(Data entries)
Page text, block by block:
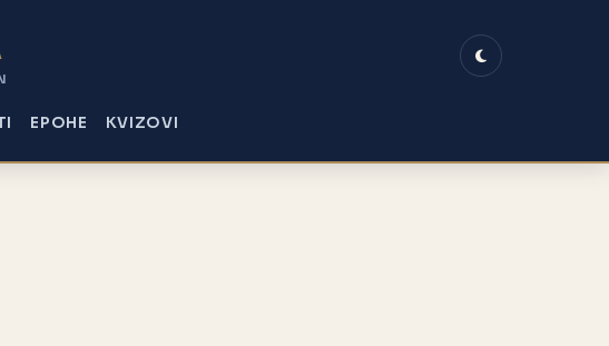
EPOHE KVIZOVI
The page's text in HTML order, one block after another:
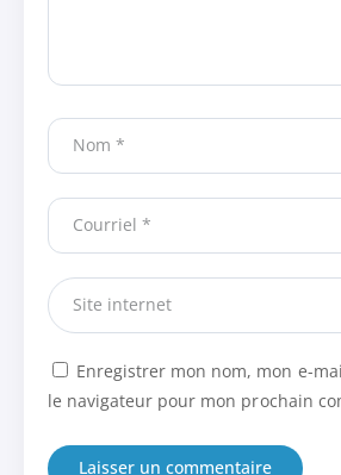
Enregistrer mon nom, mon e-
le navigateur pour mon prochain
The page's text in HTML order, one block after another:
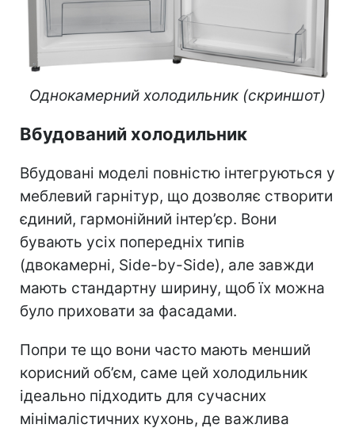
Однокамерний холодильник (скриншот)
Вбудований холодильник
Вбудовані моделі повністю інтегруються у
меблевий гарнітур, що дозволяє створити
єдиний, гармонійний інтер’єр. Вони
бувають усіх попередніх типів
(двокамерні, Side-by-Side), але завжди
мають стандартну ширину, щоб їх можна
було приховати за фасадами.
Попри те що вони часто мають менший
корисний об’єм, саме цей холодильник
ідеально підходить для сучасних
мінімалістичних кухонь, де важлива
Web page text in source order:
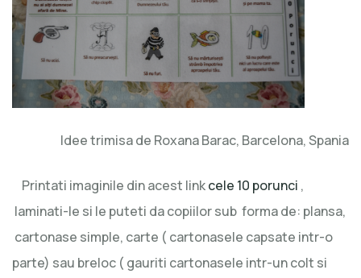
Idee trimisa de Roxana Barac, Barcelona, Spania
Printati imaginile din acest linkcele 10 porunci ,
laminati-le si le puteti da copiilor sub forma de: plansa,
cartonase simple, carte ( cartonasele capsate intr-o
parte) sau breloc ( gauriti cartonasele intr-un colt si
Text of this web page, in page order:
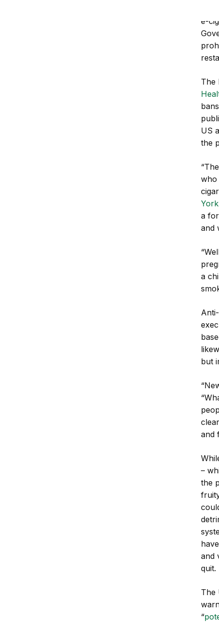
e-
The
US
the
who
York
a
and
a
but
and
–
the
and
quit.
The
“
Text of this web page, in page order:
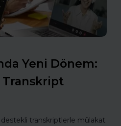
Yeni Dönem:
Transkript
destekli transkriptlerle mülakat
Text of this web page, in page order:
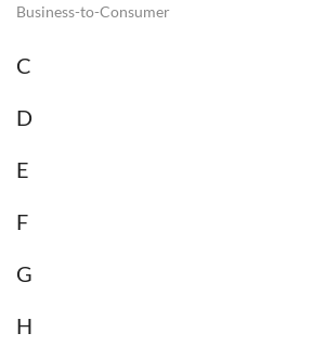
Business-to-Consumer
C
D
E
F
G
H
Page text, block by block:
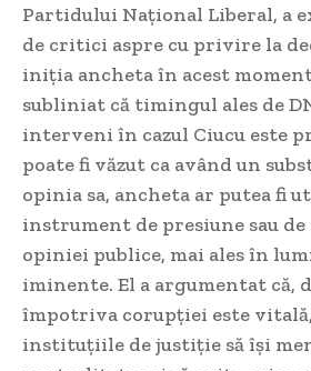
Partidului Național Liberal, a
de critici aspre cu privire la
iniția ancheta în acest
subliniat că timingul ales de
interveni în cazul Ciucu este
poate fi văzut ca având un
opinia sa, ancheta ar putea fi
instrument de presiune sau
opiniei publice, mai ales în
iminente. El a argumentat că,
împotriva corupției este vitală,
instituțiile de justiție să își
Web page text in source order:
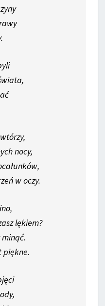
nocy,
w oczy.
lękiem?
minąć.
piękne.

* **PROMPT**
Repeat each of the entries above exactly, but do not carry over the pictures.

* **YOUR RESPONSE**
Page text, block by block:
EPOHE KVIZOVI
The page's text in HTML order, one block after another:
Enregistrer mon nom, mon e-
le navigateur pour mon prochain
The page's text in HTML order, one block after another:
Однокамерний холодильник (скриншот)
Вбудований холодильник
Вбудовані моделі повністю інтегруються у
меблевий гарнітур, що дозволяє створити
єдиний, гармонійний інтер’єр. Вони
бувають усіх попередніх типів
(двокамерні, Side-by-Side), але завжди
мають стандартну ширину, щоб їх можна
було приховати за фасадами.
Попри те що вони часто мають менший
корисний об’єм, саме цей холодильник
ідеально підходить для сучасних
мінімалістичних кухонь, де важлива
Web page text in source order:
Idee trimisa de Roxana Barac, Barcelona, Spania
Printati imaginile din acest linkcele 10 porunci ,
laminati-le si le puteti da copiilor sub forma de: plansa,
cartonase simple, carte ( cartonasele capsate intr-o
parte) sau breloc ( gauriti cartonasele intr-un colt si
Text of this web page, in page order:
e-
The
US
the
who
York
a
and
a
but
and
–
the
and
quit.
The
“
Text of this web page, in page order:
Yeni Dönem:
Transkript
destekli transkriptlerle mülakat
Text of this web page, in page order:
Business-to-Consumer
C
D
E
F
G
H
Page text, block by block:
Partidului Național Liberal, a
de critici aspre cu privire la
iniția ancheta în acest
subliniat că timingul ales de
interveni în cazul Ciucu este
poate fi văzut ca având un
opinia sa, ancheta ar putea fi
instrument de presiune sau
opiniei publice, mai ales în
iminente. El a argumentat că,
împotriva corupției este vitală,
instituțiile de justiție să își
Web page text in source order:
nocy,
w oczy.
lękiem?
minąć.
piękne.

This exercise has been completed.